▸ DESCRIPTION OF THE TASK
Taking the data below, please print only the lines from the line holding "For each line" to the line holding "Analista de banco de (190, 64, 267, 77)", inclusive, with pictures omitted.

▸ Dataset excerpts

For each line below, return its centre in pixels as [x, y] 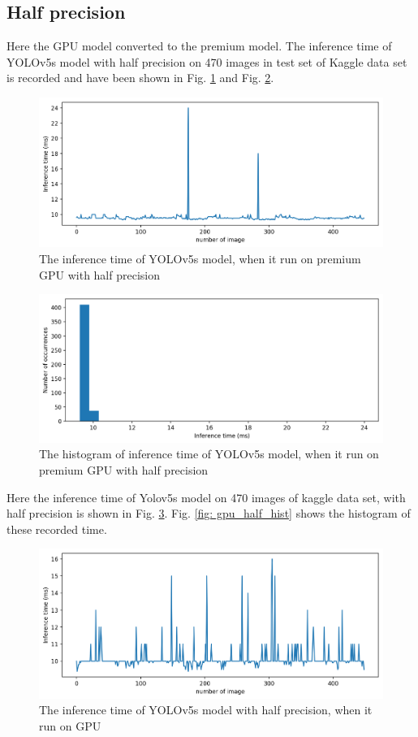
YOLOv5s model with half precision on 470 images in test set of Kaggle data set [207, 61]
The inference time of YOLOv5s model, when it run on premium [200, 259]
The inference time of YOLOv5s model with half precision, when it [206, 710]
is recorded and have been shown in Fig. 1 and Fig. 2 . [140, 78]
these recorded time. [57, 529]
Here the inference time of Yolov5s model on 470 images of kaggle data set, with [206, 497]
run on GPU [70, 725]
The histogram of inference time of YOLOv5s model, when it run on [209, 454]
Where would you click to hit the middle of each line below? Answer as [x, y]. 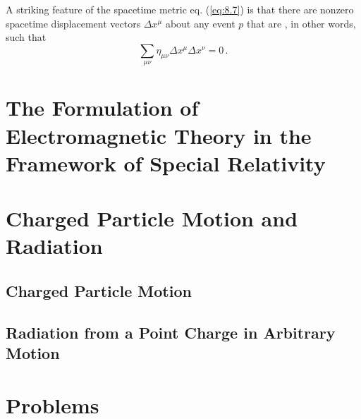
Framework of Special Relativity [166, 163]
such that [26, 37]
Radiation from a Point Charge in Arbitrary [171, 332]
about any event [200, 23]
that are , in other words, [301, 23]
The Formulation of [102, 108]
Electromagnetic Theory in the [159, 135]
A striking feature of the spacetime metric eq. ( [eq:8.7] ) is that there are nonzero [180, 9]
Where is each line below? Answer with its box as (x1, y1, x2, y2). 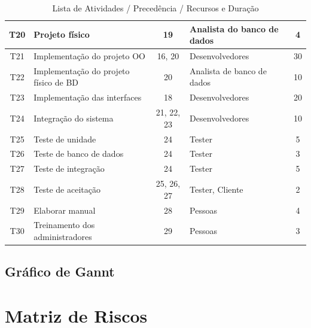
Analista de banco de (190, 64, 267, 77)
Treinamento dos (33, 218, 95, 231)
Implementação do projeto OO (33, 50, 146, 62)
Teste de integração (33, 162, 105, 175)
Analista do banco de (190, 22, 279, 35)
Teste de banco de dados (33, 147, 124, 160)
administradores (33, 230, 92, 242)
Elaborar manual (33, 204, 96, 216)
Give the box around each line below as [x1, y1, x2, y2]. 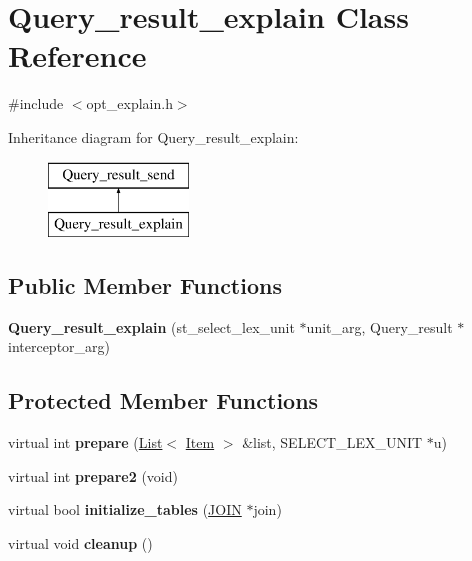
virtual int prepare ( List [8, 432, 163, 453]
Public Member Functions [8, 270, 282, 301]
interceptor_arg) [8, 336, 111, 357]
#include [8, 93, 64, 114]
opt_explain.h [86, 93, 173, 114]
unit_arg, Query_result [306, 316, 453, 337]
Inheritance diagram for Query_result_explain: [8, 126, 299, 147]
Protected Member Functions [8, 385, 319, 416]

---

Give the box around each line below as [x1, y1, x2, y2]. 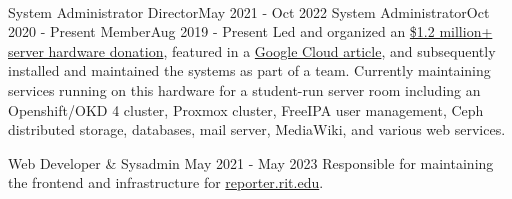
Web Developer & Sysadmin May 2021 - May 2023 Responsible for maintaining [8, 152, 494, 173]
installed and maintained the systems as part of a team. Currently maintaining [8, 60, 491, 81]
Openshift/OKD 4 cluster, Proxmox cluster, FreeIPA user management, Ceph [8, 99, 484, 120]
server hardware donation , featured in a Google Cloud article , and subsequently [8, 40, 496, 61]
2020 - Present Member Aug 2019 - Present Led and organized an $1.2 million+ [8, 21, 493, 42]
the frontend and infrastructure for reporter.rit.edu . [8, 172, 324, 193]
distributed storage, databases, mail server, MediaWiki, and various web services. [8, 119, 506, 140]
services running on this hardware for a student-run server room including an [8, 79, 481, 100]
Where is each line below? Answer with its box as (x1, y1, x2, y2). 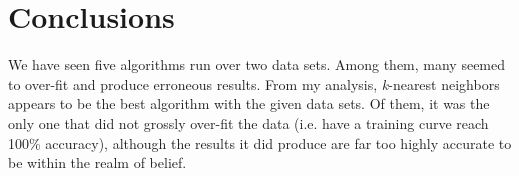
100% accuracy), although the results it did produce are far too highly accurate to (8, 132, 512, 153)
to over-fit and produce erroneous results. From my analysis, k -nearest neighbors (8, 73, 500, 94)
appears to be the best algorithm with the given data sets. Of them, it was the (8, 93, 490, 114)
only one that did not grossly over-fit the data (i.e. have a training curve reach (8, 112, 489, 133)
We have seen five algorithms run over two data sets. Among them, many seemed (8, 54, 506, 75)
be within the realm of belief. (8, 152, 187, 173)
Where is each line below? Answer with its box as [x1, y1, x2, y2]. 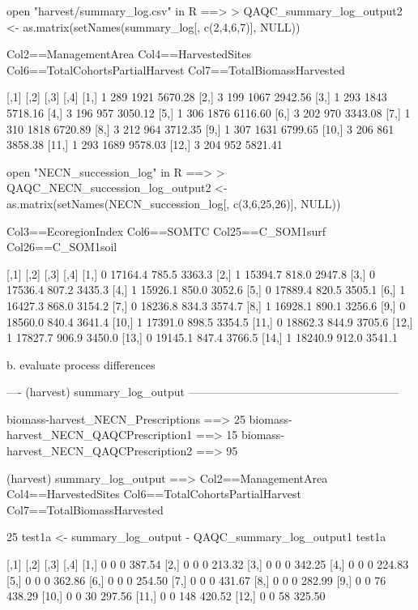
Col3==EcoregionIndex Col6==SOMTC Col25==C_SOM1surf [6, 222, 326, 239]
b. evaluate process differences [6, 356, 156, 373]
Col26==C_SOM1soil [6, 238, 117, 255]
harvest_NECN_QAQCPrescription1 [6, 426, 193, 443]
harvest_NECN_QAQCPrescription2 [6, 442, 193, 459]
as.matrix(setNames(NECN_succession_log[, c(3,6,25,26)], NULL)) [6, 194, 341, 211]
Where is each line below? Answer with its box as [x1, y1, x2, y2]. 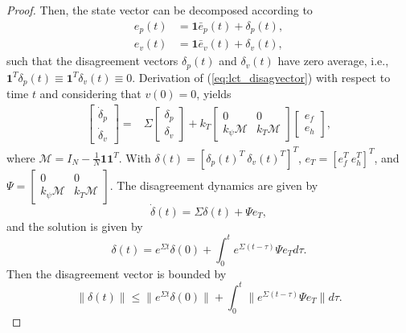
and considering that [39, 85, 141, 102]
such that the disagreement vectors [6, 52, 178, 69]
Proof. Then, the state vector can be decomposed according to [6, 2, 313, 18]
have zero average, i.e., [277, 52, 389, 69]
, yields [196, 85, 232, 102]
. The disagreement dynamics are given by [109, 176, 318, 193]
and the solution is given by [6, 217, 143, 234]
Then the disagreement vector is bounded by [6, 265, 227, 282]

--

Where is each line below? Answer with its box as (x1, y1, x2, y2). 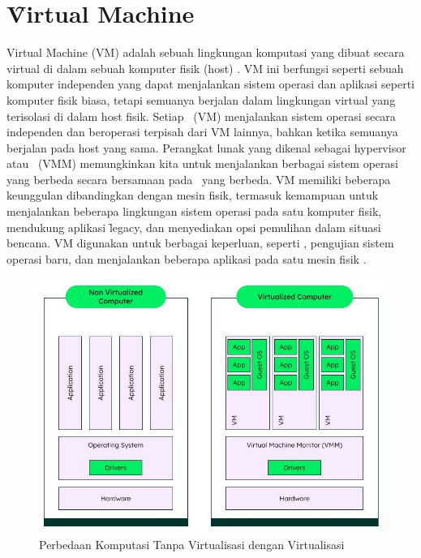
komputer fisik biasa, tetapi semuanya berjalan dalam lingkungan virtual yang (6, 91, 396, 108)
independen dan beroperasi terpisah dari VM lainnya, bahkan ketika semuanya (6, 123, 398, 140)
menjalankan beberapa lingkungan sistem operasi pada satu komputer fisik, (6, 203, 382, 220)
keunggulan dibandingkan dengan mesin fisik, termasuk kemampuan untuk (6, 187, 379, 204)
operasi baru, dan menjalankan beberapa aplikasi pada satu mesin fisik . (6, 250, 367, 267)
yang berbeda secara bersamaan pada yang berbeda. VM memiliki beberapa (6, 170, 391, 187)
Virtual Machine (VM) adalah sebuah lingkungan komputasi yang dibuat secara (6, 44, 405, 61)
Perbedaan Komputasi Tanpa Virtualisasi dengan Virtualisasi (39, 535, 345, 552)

▸ PROBLEM SOLUTION
For each line below, return its centre in pixels as [x, y] 
YOLOv5s model with half precision on 470 images in test set of Kaggle data set [207, 61]
The inference time of YOLOv5s model, when it run on premium [200, 259]
The inference time of YOLOv5s model with half precision, when it [206, 710]
is recorded and have been shown in Fig. 1 and Fig. 2 . [140, 78]
these recorded time. [57, 529]
Here the inference time of Yolov5s model on 470 images of kaggle data set, with [206, 497]
run on GPU [70, 725]
The histogram of inference time of YOLOv5s model, when it run on [209, 454]
Where would you click to hit the middle of each line below? Answer as [x, y]. 
Framework of Special Relativity [166, 163]
such that [26, 37]
Radiation from a Point Charge in Arbitrary [171, 332]
about any event [200, 23]
that are , in other words, [301, 23]
The Formulation of [102, 108]
Electromagnetic Theory in the [159, 135]
A striking feature of the spacetime metric eq. ( [eq:8.7] ) is that there are nonzero [180, 9]
Where is each line below? Answer with its box as (x1, y1, x2, y2). 
Analista de banco de (190, 64, 267, 77)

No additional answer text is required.